Par l’arrêt de la Cour d’appel de Limoges du 30 mai 2022, les juges mettent en lumière les préjudices subis par les victimes de revenge porn.
En l’espèce, un jeune homme avait été reconnu coupable d’atteinte à l’intimité de la vie privée par fixation, enregistrement ou transmission de l’image d’une personne présentant un caractère sexuel, par un jugement du 27 mai 2021 du tribunal correctionnel de Limoges.
Les vidéos intimes ayant circulé pendant plusieurs mois sur les réseaux sociaux, les juges du fond ont reconnu que ces faits avaient causé un important préjudice moral à la victime, et ont ainsi condamné l’auteur des faits au paiement de 1.300 euros en réparation de son préjudice moral et 300 euros au titre de son préjudice matériel.
La Cour d’appel de Limoges confirme cette décision, mais revoit le montant de la réparation alloué à la hausse.
Pour cela, elle examine plus en profondeur le contexte des faits et motive de façon concrète quelles conséquences ont les faits de revenge porn sur la victime. Elle relève à cet effet que les images et vidéos privées présentant un caractère sexuel avaient été mises en ligne sur Internet, par le biais de sites à caractère pornographique et donc étaient mondialement accessibles. De plus, ces contenus identifiaient explicitement la victime, en précisant son nom, prénom ainsi que sa ville d’origine.
Elle énonce par la suite que, bien que l’auteur des faits prétende ne pas avoir mesuré la portée et les conséquences de ses actes, cela n’affecte en rien l’importance du préjudice moral subi par la victime.
À cela s’ajoutait « la longue et fastidieuse procédure nécessaire » à la victime pour effacer toute traces des vidéos et des éléments d’identification au moyen des moteurs de recherche avec renvoi sur des sites pornographiques.
Par conséquent, la Cour d’appel adapte la somme allouée à titre de réparation « à la véritable dimension du préjudice moral causé » et condamne l’auteur à verser la somme de 5.000 euros en réparation de son préjudice moral et 2.000 euros au titre des frais engagés dans le cadre de l’instance.
Il est difficile d’obtenir la suppression de contenus sur Internet, et ce d’autant plus lorsqu’ils sont relayés sur différents réseaux.
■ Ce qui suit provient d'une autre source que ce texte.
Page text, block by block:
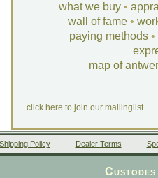
what we buy •
wall of fame •
paying methods •
map of
click here to join our mailinglist
Shipping Policy Dealer Terms
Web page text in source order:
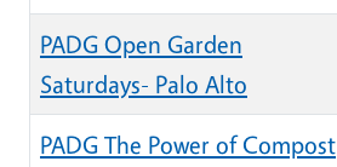
PADG Open Garden
Saturdays- Palo Alto
PADG The Power of Compost
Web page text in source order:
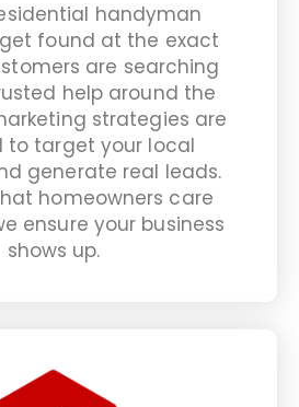
handyman
get found at the exact
are searching
help around the
strategies are
to target your local
generate real leads.
homeowners care
ensure your business
shows up.
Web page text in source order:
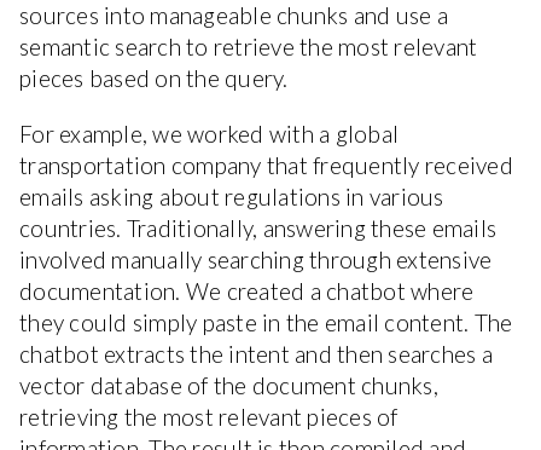
sources into manageable chunks and use a
semantic search to retrieve the most relevant
pieces based on the query.
For example, we worked with a global
transportation company that frequently received
emails asking about regulations in various
countries. Traditionally, answering these emails
involved manually searching through extensive
documentation. We created a chatbot where
they could simply paste in the email content. The
chatbot extracts the intent and then searches a
vector database of the document chunks,
retrieving the most relevant pieces of
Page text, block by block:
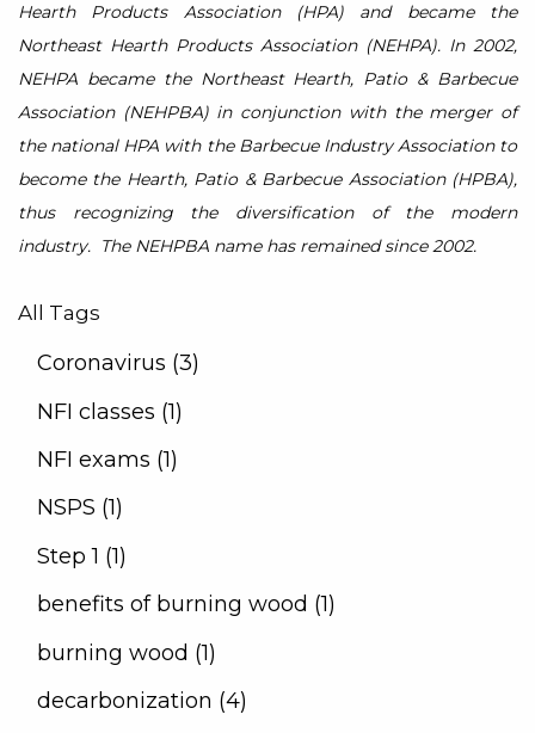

Pour lutter contre ces contenus, la jurisprudence avait notamment développé le droit à l’oubli lequel a été repris sous le droit à l’effacement par le RGPD (Règlement général pour la protection des données). Si ce droit existe, il convient encore de pouvoir l’exercer correctement.
La procédure dédiée au retrait de ces contenus et le régime de responsabilité sont prévus par la loi n°2004-575 du 21 juin 2004 pour la confiance dans l’économie numérique (LCEN).
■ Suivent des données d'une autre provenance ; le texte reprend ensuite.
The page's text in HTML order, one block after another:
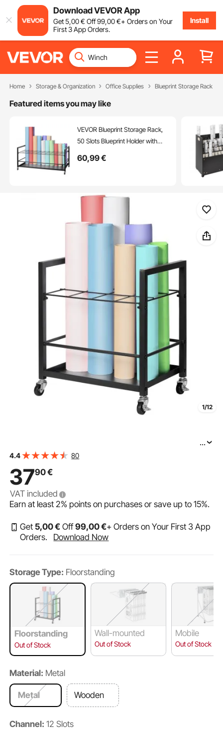
Download VEVOR App
Get5,00€ Off99,00€+ Orders on Your
First 3 App Orders.
Install
Home Storage & Organization Office Supplies Blueprint Storage Rack
Featured items you may like
VEVOR Blueprint Storage Rack,
50 Slots Blueprint Holder with
Storage Cart for Construction
School
60,99€
1/12
VEVOR Blueprint Storage Rack, 12 Slots Blueprint Holder
Map Poster Architectural Construction Plan, Roll File
...
4.4 80
3790€
VAT included
Earn at least2% points on purchases or save up to15%.
Get 5,00€ Off99,00€+ Orders on Your First 3 App
Orders.
Download Now
Storage Type: Floorstanding
Floorstanding
Out of Stock
Wall-mounted
Out of Stock
Mobile
Out of Stock
Material: Metal
Metal Wooden
Channel: 12 Slots
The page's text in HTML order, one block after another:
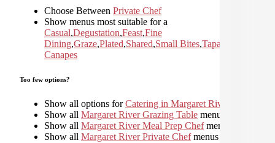
Choose Between Private Chef
Show menus most suitable for a
Casual,Degustation,Feast,Fine
Dining,Graze,Plated,Shared,Small Bites,Tapas and
Canapes
Too few options?
Show all options forCatering in Margaret River
Show all Margaret River Grazing Table menus
Show all Margaret River Meal Prep Chefmenus
Show all Margaret River Private Chefmenus
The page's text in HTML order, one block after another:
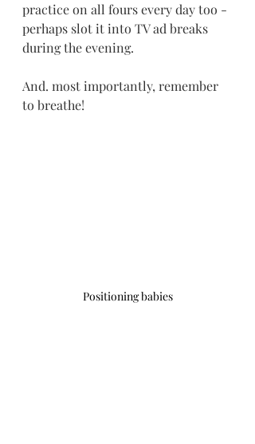
practice on all fours every day too -
perhaps slot it into TV ad breaks
during the evening.
And. most importantly, remember
to breathe!
Positioning babies
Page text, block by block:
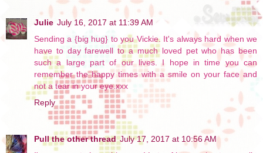
Julie July 16, 2017 at 11:39 AM
Sending a {big hug} to you Vickie. It's always hard when we
have to day farewell to a much loved pet who has been
such a large part of our lives. I hope in time you can
remember the happy times with a smile on your face and
not a tear in your eye.xxx
Reply
Pull the other thread July 17, 2017 at 10:56 AM
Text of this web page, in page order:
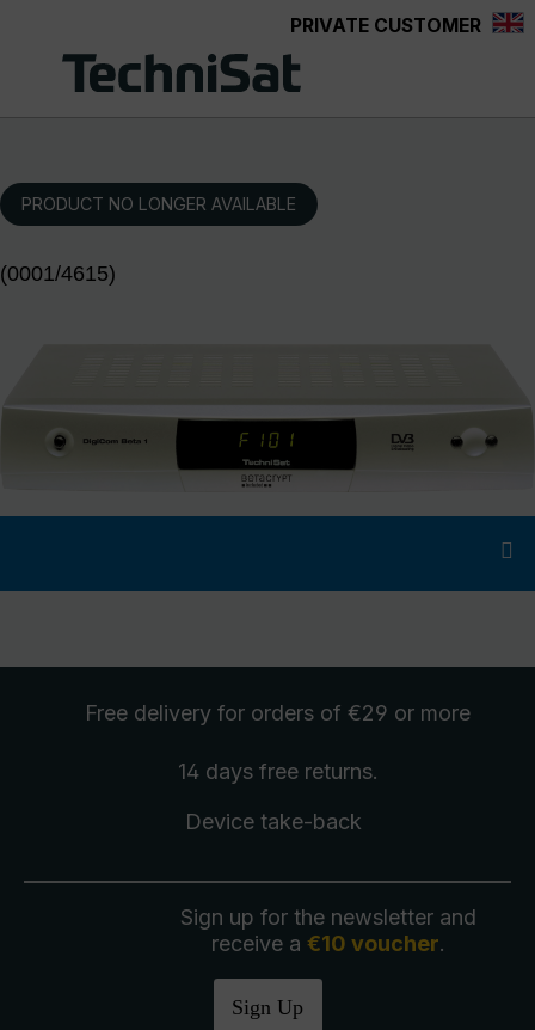
PRIVATE CUSTOMER
PRODUCT NO LONGER AVAILABLE
(0001/4615)
Free delivery for orders of €29 or more
14 days free returns.
Device take-back
Sign up for the newsletter and
receive a €10 voucher.
Sign Up
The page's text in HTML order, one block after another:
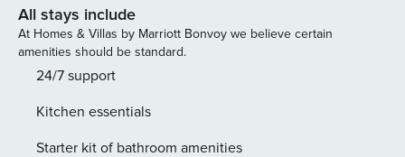
retreat or short beach getaway but also carries a rich history
dating back to its original construction in 1938. The Combo
Suite offers a perfect combination of style and functionality
with two connected units. One features a full kitchen with
preparing your favorite meals. The second unit includes a
cozy kitchenette with a two-burner stove and a mini fridge
All stays include
At Homes & Villas by Marriott Bonvoy we believe certain
amenities should be standard.
24/7 support
Kitchen essentials
Starter kit of bathroom amenities
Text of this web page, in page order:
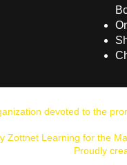
devoted to the
Zottnet Learning for the
Proudly
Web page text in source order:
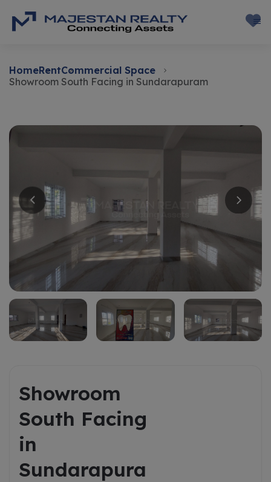
HomeRentCommercial Space
Showroom South Facing in Sundarapuram
Showroom
South Facing
in
Sundarapura
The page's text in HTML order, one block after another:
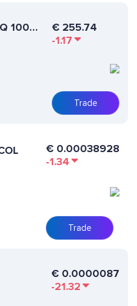
100
ETF)
€ 255.74
-1.17
Trade
€ 0.00038928
-1.34
Trade
€ 0.0000087
-21.32
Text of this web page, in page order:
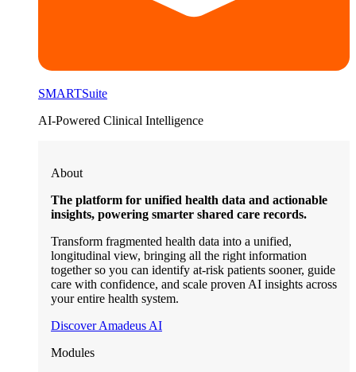
SMARTSuite
AI-Powered Clinical Intelligence
About
The platform for unified health data and actionable
insights, powering smarter shared care records.
Transform fragmented health data into a unified,
longitudinal view, bringing all the right information
together so you can identify at-risk patients sooner, guide
care with confidence, and scale proven AI insights across
your entire health system.
Discover Amadeus AI
Modules
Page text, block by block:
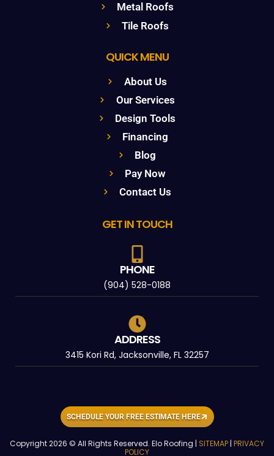
Metal Roofs
Tile Roofs
QUICK MENU
About Us
Our Services
Design Tools
Financing
Blog
Pay Now
Contact Us
GET IN TOUCH
PHONE
(904) 528-0188
ADDRESS
3415 Kori Rd, Jacksonville, FL 32257
Copyright 2026 © All Rights Reserved. Elo Roofing | SITEMAP | PRIVACY
POLICY
SCHEDULE YOUR FREE ESTIMATE HERE
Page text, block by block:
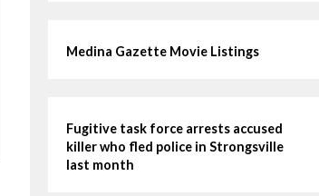
Medina Gazette Movie Listings
Fugitive task force arrests accused
killer who fled police in Strongsville
last month
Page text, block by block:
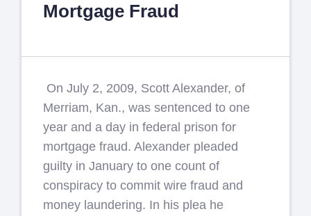
Mortgage Fraud
On July 2, 2009, Scott Alexander, of
Merriam, Kan., was sentenced to one
year and a day in federal prison for
mortgage fraud. Alexander pleaded
guilty in January to one count of
conspiracy to commit wire fraud and
money laundering. In his plea he
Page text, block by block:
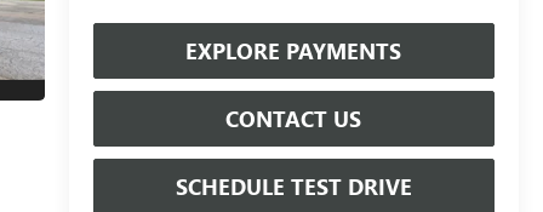
EXPLORE PAYMENTS
CONTACT US
SCHEDULE TEST DRIVE
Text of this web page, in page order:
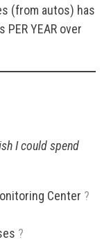
(from autos) has
YEAR over
I could spend
Center ?
?

En ce qui concerne le régime des responsabilités, la loi met en place :
Pour la procédure de signalement, l’article 6 de cette loi impose aux hébergeurs de mettre en place un dispositif « facilement accessible et visible permettant à toute personne de porter à leur connaissance », par le biais d’une notification, tout contenu illicite et notamment le contenu sexuellement explicite et non autorisé. En l’absence d’une telle procédure (ce qui pose déjà problème en soi), il conviendra d’adresser un courrier respectant un certain nombre de conditions pour solliciter le retrait du contenu manifestement illicite.
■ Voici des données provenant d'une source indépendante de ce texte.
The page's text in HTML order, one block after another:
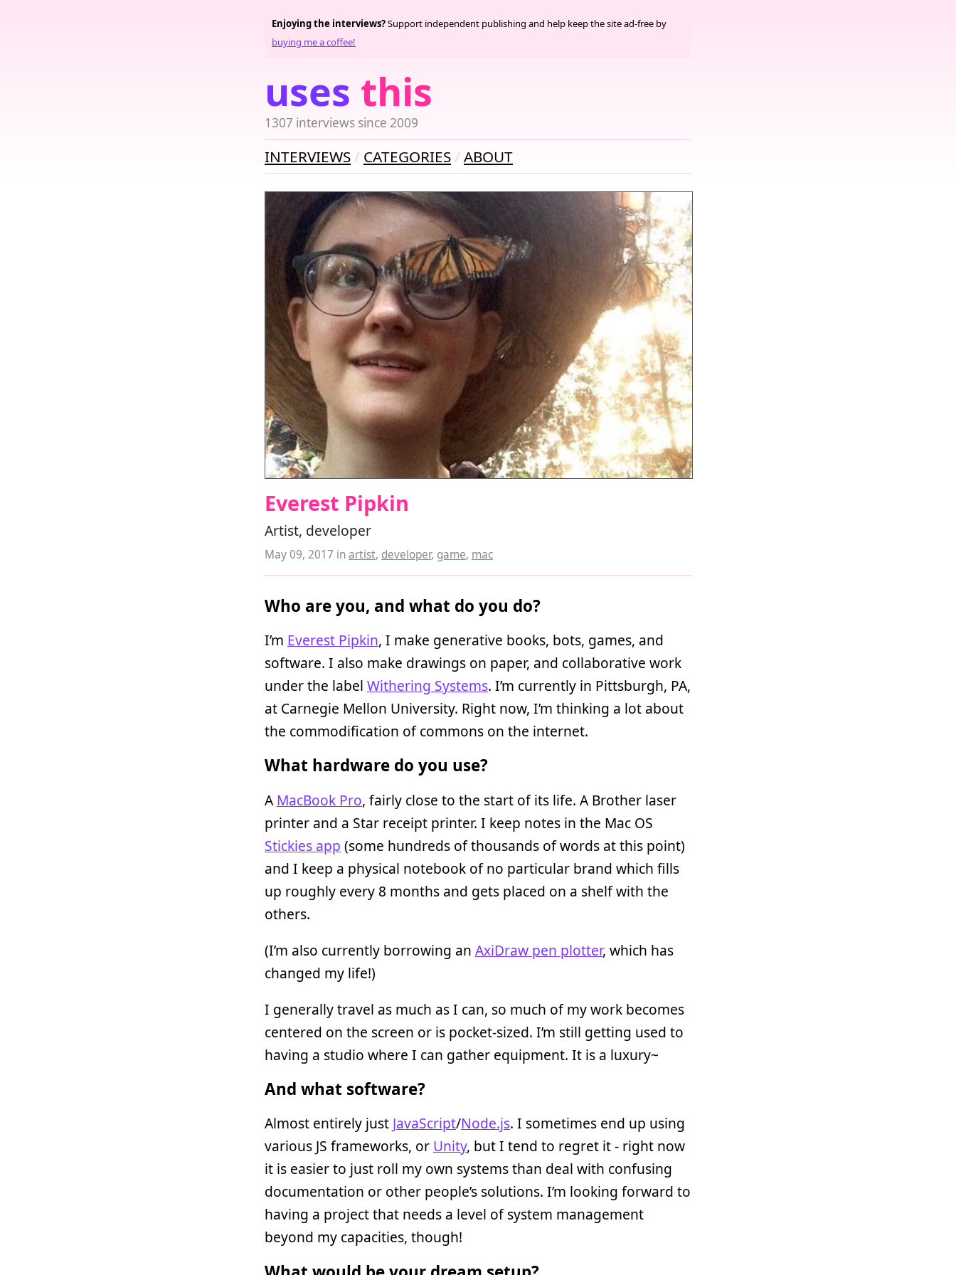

Dans l’hypothèse où le contenu signalé ne serait pas retiré, la victime pourra naturellement saisir le tribunal par la voie d’une procédure accélérée afin que soit ordonné le retrait du contenu litigieux.
Une procédure peut s’avérer longue (plusieurs mois) et difficile pour la victime dont le contenu est toujours en ligne. C’est pourquoi, il pèse une obligation de sérieux sur les hébergeurs à devoir supprimer des contenus particulièrement explicites comme cela peut l’être dans le cadre d’un « revenge porn » sous peine que la victime souffre pendant de longs mois d’une publication qu’elle n’a pas choisie.
Cette décision constitue donc un signal fort puisqu’elle acte de la prise en compte par les juges des difficultés rencontrées par tout un chacun de voir supprimer les contenus de « revenge porn » et sanctionne à juste titre l’auteur des faits litigieux à des montants plus justes pour la victime et par la même plus dissuasifs.